Throughout history, the role of women in the society has ensured the stability, progress and long-term development of nations, yet far too often, their voices, experiences, and contributions are overlooked or undervalued.

Although there has been progress over the last decades: more girls are going to school; fewer girls forced into early marriage; more women serving in parliament and leadership positions.

Still, they are underrepresented in politics and economic power as discriminatory laws and social norms remain pervasive; 1 in 5 women and girls between ages 15 and 49years experiences physical or sexual violence; has less access to basic and higher education; and are overly represented in poverty, despite comprising 43 percent of the world’s agricultural labor force particularly in Africa where 80 percent of the agricultural production comes from small farmers, most of whom are rural women (Source: un.org.millenniumgoals/reports/2019).

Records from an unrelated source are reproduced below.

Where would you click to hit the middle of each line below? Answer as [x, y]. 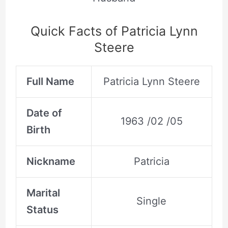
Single [152, 201]
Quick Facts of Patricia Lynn [114, 31]
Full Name [50, 81]
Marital [43, 193]
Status [42, 209]
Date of [44, 113]
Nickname [51, 161]
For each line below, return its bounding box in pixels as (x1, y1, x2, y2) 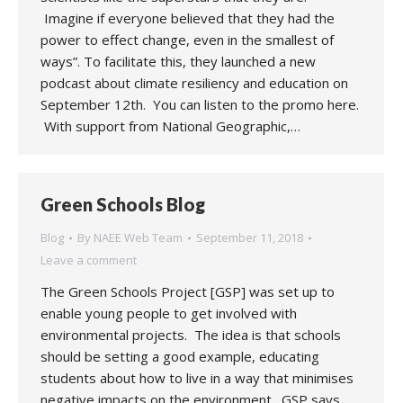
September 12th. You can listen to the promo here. (40, 95, 359, 113)
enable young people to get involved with (40, 304, 297, 322)
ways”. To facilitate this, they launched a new (40, 52, 316, 70)
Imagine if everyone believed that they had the (40, 9, 335, 27)
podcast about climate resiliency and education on (40, 74, 348, 92)
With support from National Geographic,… (40, 117, 300, 135)
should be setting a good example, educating (40, 347, 319, 365)
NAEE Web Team (94, 229, 183, 246)
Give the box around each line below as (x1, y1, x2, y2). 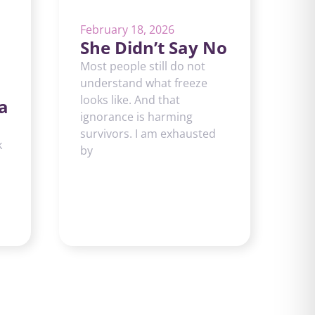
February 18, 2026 (80, 22, 174, 37)
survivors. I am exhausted (80, 126, 216, 141)
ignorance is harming (80, 109, 193, 124)
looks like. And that (80, 92, 180, 108)
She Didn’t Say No (80, 36, 227, 59)
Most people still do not (80, 58, 205, 74)
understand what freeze (80, 75, 207, 91)
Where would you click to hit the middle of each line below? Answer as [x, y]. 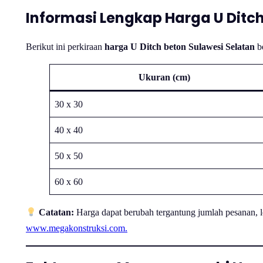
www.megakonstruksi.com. [77, 228]
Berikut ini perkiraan [65, 47]
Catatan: [57, 213]
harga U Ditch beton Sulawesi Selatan [180, 47]
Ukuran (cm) [164, 77]

With the advent of the COVID-19 pandemic, the little progress made on the rights of women could be reversed as the outbreak has exacerbated existing inequalities for women and girls across every sphere, from health and the economy, to security and social protection. Also, the recent rejection of the five gender-related bills by the Nigerian lawmakers is a clear indication that women are still being denied the opportunity of inclusion and representation in governance.

The theme Gender Equality Today for a Sustainable Tomorrow was chosen in celebration of the 2022 International Women’s Day. Gender equality is not only a fundamental human right but also a necessary foundation for a peaceful, prosperous and sustainable world. 

To attain a sustainable tomorrow, women empowerment is a critical aspect to be focused on, this includes: helping women increase their sense of self-worth, decision-making power, access to opportunities and resources, power and control over their own lives inside and outside the home, and ability to effect change. And this shouldn’t be limited to women alone, but also the relationship between men and women in society and the actions and attitudes of men and boys towards achieving gender equality.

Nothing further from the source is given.